**MATERIAL FOR THIS EXERCISE**
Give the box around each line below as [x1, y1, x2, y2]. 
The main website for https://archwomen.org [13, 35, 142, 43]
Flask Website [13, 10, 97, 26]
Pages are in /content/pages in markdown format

---

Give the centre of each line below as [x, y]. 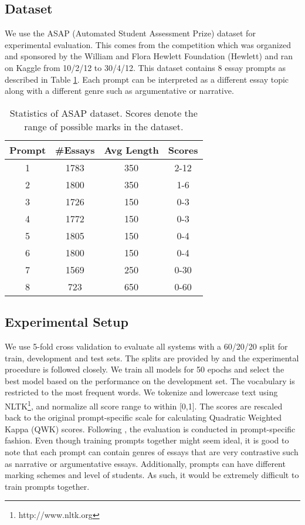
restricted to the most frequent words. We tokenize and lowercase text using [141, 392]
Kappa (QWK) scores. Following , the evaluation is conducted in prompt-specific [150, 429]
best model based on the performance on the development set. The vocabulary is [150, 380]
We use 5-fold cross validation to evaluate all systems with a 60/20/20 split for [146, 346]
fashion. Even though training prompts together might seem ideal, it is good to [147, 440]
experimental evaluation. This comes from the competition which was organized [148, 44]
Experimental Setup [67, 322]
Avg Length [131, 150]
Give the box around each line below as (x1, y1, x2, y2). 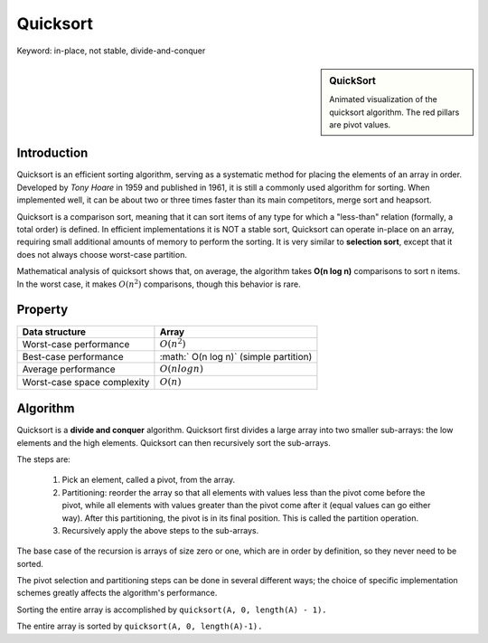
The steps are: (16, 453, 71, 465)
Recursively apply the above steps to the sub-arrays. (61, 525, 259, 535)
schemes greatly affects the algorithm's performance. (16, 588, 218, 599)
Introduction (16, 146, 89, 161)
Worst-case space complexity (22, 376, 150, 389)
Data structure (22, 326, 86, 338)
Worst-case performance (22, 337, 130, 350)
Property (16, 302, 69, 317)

---

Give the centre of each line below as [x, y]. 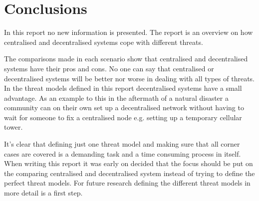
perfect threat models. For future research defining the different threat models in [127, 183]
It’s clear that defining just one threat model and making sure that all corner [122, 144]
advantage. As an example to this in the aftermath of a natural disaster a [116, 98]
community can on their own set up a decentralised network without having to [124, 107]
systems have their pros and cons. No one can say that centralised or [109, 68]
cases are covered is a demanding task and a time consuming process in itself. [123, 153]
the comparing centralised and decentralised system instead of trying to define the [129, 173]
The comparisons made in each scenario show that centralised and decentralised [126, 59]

**TASK DETAILS**
Given the word "performance", show every line of the records that contains it.

**ANSWER FOR THE TASK**
best model based on the performance on the development set. The vocabulary is [150, 380]
schemes greatly affects the algorithm's performance. (16, 588, 218, 599)
Worst-case performance (22, 337, 130, 350)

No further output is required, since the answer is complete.